China responded in a relatively restrained manner. Rather than shrilly denouncing the conversation, the Chinese Foreign Ministry released a statement the day after the call saying “it must be pointed out that there is only one China in the world.” After noting that it had “lodged solemn representations with the U.S.,” the statement then “urge(d) the relevant side in the U.S. to adhere to the ‘one China’ policy, abide by the pledges in the three joint China-U.S. communiques, and handle issues related to Taiwan carefully and properly to avoid causing unnecessary interference to the overall China-U.S. relationship.” Clearly, China has decided to lay down a marker rather than stoke a crisis, but Chinese foreign policy analysts have warned that any change in U.S. policy on this issue would herald a downturn in bilateral relations and the virtual end of cooperation with Beijing on other issues of importance to the U.S., such as dealing with North Korea, Iran or terrorism.

Trump fashions himself a deal maker and tough negotiator. He will soon learn, however, that the U.S. president, ostensibly the most powerful man in the world, has limited leverage in international negotiations and needs foreign partners as much as they need him.

That lesson will reinforce another one: While there may be advantages to relying on “gut instinct” in a campaign, diplomacy is another matter. Protocols exist for a reason. They represent years of effort to find common ground among countries with variegated interests, some that converge and many that do not. Trump despises political correctness (at least when it concerns the treatment of others) but much of diplomacy is political correctness. His failure to grasp those rules and norms will have profound consequences for international relations.

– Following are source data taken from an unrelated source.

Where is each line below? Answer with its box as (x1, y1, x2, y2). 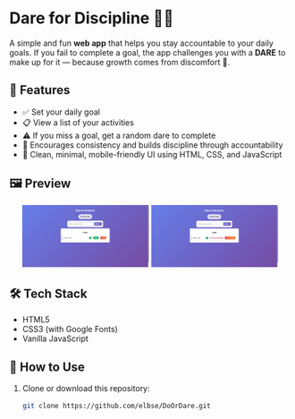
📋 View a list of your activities (21, 116, 134, 128)
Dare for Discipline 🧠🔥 (9, 8, 174, 29)
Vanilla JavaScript (21, 333, 89, 344)
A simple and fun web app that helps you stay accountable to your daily (9, 38, 274, 48)
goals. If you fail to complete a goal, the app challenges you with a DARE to (9, 47, 286, 57)
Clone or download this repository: (21, 382, 150, 393)
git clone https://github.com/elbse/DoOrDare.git (21, 401, 212, 410)
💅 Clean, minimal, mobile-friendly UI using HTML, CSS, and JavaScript (21, 149, 282, 159)
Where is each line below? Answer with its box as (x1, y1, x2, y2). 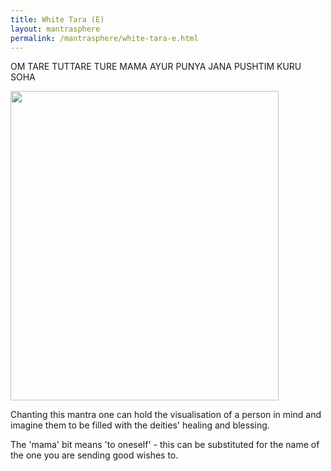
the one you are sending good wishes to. (10, 449, 179, 461)
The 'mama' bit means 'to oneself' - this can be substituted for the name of (10, 439, 320, 451)
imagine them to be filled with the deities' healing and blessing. (10, 419, 270, 431)
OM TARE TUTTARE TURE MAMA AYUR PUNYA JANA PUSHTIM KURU (10, 61, 302, 73)
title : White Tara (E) (10, 14, 105, 25)
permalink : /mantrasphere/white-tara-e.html (10, 33, 199, 43)
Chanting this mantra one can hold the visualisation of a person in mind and (10, 409, 322, 421)
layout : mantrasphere (10, 24, 101, 34)
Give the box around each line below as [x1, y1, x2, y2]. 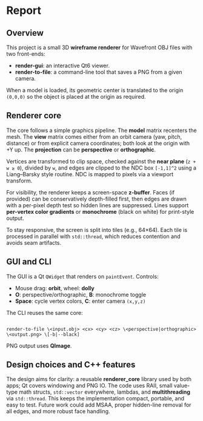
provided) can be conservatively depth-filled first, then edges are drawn [6, 195, 187, 202]
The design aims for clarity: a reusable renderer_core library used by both [6, 376, 192, 383]
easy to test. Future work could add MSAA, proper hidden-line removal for [6, 401, 191, 409]
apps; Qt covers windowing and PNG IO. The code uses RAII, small [6, 382, 173, 390]
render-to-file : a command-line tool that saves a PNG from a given [15, 68, 183, 76]
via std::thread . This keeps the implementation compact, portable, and [6, 395, 185, 402]
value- [173, 382, 190, 390]
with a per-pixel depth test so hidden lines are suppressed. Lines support [6, 201, 189, 209]
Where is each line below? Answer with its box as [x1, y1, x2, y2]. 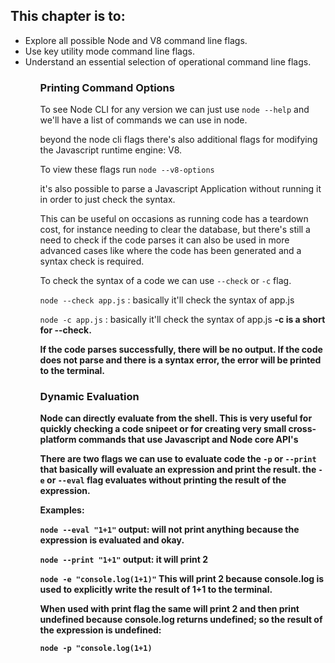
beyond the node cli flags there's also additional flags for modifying [39, 134, 318, 146]
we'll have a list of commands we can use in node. [39, 114, 248, 126]
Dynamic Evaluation [39, 390, 140, 404]
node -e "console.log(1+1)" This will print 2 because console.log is [39, 573, 325, 585]
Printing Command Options [39, 80, 175, 94]
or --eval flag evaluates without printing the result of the [46, 474, 287, 486]
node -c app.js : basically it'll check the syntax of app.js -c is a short [39, 314, 326, 326]
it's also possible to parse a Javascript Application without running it [39, 183, 322, 195]
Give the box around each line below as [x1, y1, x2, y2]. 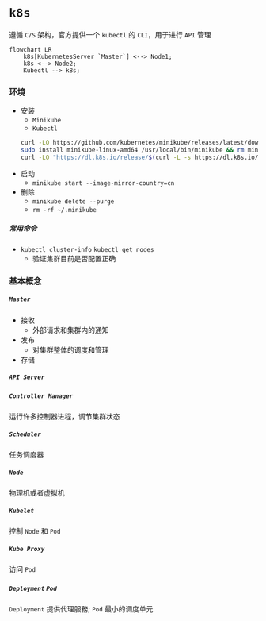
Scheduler [9, 430, 42, 438]
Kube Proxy [9, 545, 45, 553]
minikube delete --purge [32, 197, 115, 206]
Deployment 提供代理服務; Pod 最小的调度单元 [9, 604, 154, 613]
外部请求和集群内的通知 [32, 325, 109, 334]
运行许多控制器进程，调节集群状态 [9, 411, 120, 422]
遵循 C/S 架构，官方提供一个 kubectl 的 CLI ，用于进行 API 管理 [9, 29, 212, 39]
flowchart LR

News that Trump has had only two of his daily intel briefings since the election and that he did not liaise with the State Department prior to these phone calls with world leaders is alarming. It is likely that the president-elect’s positive assessment of Philippine President Rodrigo Duterte (another caller) is more informed by the assurances of Jose Antonio, a Trump business partner who has been selected as special envoy to the United States in the wake of the election win, than official U.S. concerns about thousands of extrajudicial killings that have occurred during Duterte’s war on drugs.

Similarly, his call with Pakistan’s Prime Minister Nawaz Sharif is confusing, not only for the wild enthusiasm Trump displays — how should we interpret the offer to help “with any outstanding problems”? That the U.S. will intervene in the Kashmir dispute? — but also because of criticisms Trump leveled against Pakistan in the past, such as in 2012 when he tweeted: “Pakistan is not our friend. We’ve given them billions and billions of dollars, and what did we get? Betrayal and disrespect — and much worse.”

This confusion has two possible consequences, neither good. The first is that Trump is to be taken literally and he will launch a revolution in U.S. foreign policy, but without a strategy to explain it. That will be wrenching. The second is that there is no strategy and Trump does not appreciate the significance of his statements, in which case the world will ignore them and wait to see what actually happens. Neither is good for the U.S. or the world.